We hung up, and I took the 100 bus up Broadway, past empty sidewalks and darkened pharmacies. South of 207th Street, I saw the lights of McCall’s Bar, where Irish bands played on Saturday night — the only night life in Inwood.

Marvin was waiting for me beneath the elevated train tracks. “Would you like some mari-hoochy?” he asked, raising an eyebrow. Marvin delighted in playful names for pot.

“Sure!”

“I only have one joint.”

“That’s fine,” I said, although one joint of the weak Bronx pot we smoked was pretty meager.

We began walking into Van Cortlandt Park, a grim, murky plain reminiscent of a moor in a Sherlock Holmes movie.

“So, what are you up to tonight?” I asked.

“Just sitting around with my tremendously annoying mother. My brother’s out. I’ve been listening to King Kong. Do you know King Kong?”

“You played it for me once.”

“So I’ve been listening to King Kong. On headphones. . . . Where should we go?”

In the distance, we saw two seated female figures. Consensually, we headed over toward them. They turned out to be teenage girls with shoulder-length hair. One had freckles. They were drinking beer.

Marvin pulled out the joint and asked politely, “Would you ladies care to smoke some marijuana?”

“Sure.” They laughed and gestured for us to sit.

They offered us beer, but we declined. (True hippies, we believed, didn’t drink.) Marvin ceremoniously lit the hand-rolled cigarette, inhaled, and passed the joint to the unfreckled girl.

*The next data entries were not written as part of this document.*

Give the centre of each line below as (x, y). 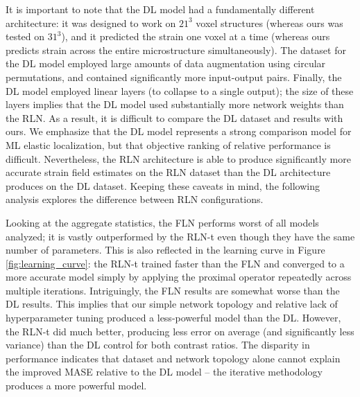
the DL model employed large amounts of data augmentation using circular (166, 63)
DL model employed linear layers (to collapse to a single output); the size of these (180, 90)
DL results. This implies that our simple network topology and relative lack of (172, 304)
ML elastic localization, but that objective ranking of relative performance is (168, 144)
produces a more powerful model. (76, 386)
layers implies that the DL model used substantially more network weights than (175, 104)
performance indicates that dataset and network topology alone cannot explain (173, 358)
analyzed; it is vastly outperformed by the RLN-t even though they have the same (180, 236)
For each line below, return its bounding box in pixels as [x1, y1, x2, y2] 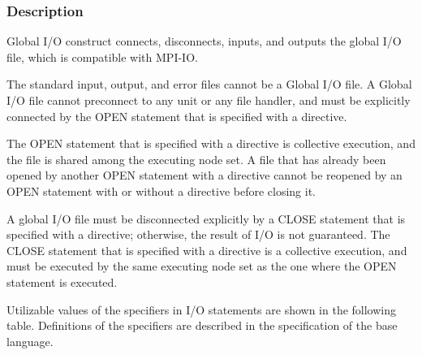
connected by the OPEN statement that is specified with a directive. [6, 107, 347, 124]
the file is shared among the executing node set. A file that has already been [6, 150, 386, 167]
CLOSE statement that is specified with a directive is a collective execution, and [6, 241, 407, 258]
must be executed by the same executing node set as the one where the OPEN [6, 258, 397, 275]
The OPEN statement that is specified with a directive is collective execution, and [6, 135, 416, 152]
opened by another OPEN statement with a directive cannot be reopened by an [6, 167, 403, 184]
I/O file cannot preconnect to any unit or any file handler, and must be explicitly [6, 92, 411, 108]
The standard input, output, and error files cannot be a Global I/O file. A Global [6, 76, 412, 93]
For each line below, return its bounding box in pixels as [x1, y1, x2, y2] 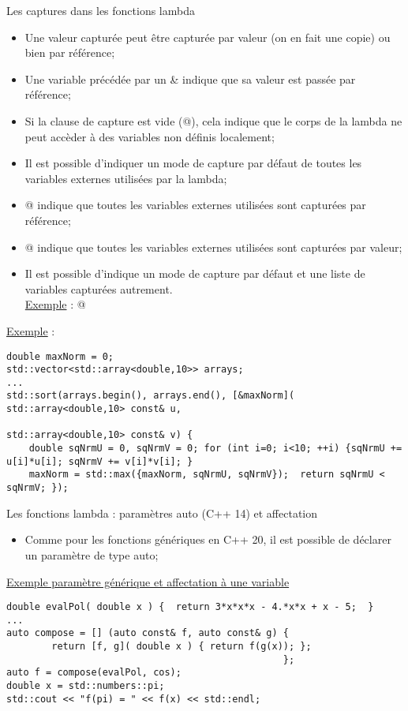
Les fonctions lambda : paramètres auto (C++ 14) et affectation [6, 504, 318, 521]
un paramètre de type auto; [24, 546, 159, 563]
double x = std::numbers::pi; [6, 680, 165, 692]
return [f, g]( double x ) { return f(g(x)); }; [51, 641, 312, 653]
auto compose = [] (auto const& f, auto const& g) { [6, 627, 289, 639]
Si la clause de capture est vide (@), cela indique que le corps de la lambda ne [24, 112, 402, 129]
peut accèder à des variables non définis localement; [24, 128, 275, 144]
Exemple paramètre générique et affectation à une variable [6, 573, 290, 589]
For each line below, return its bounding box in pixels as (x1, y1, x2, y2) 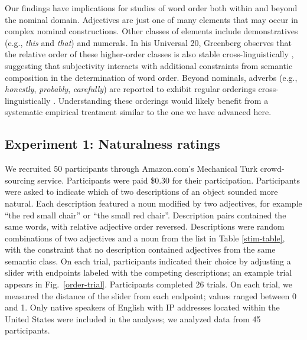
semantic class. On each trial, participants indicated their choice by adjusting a (5, 254, 291, 267)
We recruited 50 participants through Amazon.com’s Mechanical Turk (5, 162, 258, 175)
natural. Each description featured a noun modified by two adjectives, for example (5, 197, 302, 209)
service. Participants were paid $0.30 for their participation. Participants (37, 174, 300, 186)
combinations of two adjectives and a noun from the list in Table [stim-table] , (5, 231, 285, 244)
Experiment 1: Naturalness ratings (5, 135, 220, 153)
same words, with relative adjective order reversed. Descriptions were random (5, 220, 285, 233)
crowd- (260, 162, 285, 175)
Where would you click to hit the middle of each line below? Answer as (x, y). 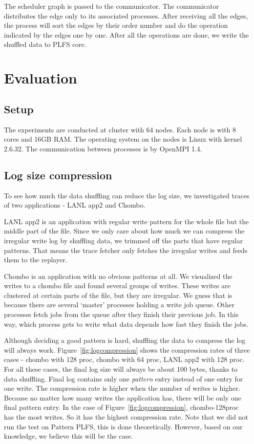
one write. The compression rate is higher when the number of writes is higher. (122, 388)
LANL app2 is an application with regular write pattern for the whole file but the (127, 221)
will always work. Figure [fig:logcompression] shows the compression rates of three (127, 349)
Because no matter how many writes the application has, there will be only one (123, 397)
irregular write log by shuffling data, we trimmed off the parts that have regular (123, 240)
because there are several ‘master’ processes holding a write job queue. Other (119, 305)
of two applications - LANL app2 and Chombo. (75, 205)
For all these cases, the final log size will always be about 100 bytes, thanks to (121, 369)
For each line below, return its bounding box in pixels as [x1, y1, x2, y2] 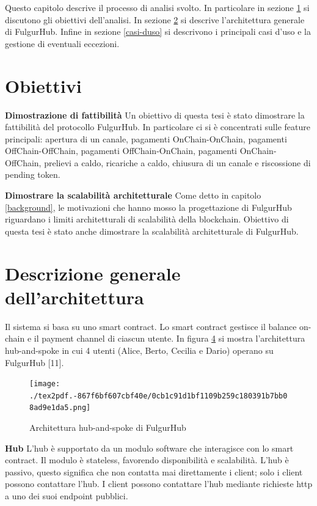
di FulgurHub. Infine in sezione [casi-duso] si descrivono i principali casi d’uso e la [5, 25, 311, 38]
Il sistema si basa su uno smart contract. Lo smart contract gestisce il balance [5, 320, 297, 332]
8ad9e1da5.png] [29, 403, 91, 413]
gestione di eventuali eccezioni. [5, 37, 120, 50]
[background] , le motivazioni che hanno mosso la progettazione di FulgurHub [5, 200, 292, 213]
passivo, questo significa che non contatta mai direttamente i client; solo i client [5, 465, 303, 478]
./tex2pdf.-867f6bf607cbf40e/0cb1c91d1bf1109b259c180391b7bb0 [29, 391, 288, 400]
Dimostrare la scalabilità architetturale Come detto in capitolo [5, 189, 261, 202]

She inhaled and did not cough. We were impressed: although she was a Bronx Irish Catholic girl whose father drove a bus, she had smoked the Herb of Wisdom.

She passed the pot to me and smiled. We continued handing the joint around without speaking, the four of us forming a small circle within the billowing darkness of the moor. The joint became a roach, then was gone.

Now we were stoned. Time unwound, and a sparkliness touched the air. I began to talk to the freckled girl. We spoke of our homes. She pointed east toward her apartment beyond the hills. I mentioned Inwood. Everything we said was sultry and ironic, from the marijuana.

Suddenly, we were kissing. Her face, I noticed, had become vast — as wide as Van Cortlandt Park. She lay down on the grass beneath me. What a tender, vast girl!

“We should go,” Marvin remarked.

He was not kissing the unfreckled girl.

Marvin and I stood and awkwardly bid the girls goodbye forever. We walked back across the field, toward Broadway.

“That was exciting,” I mused.

“You were really going!” Marvin said enviously.

I had never done that before: kissed a girl I didn’t know.

Marvin walked with me to the bus stop and waved as I stepped on. I rode back down quiet Broadway, across the bridge into Manhattan. At Dyckman Street, I got off and bought the Sunday Times.

“Good work!” my father called when he saw the Times. Anxiously, he flipped through the paper to see if a section was missing.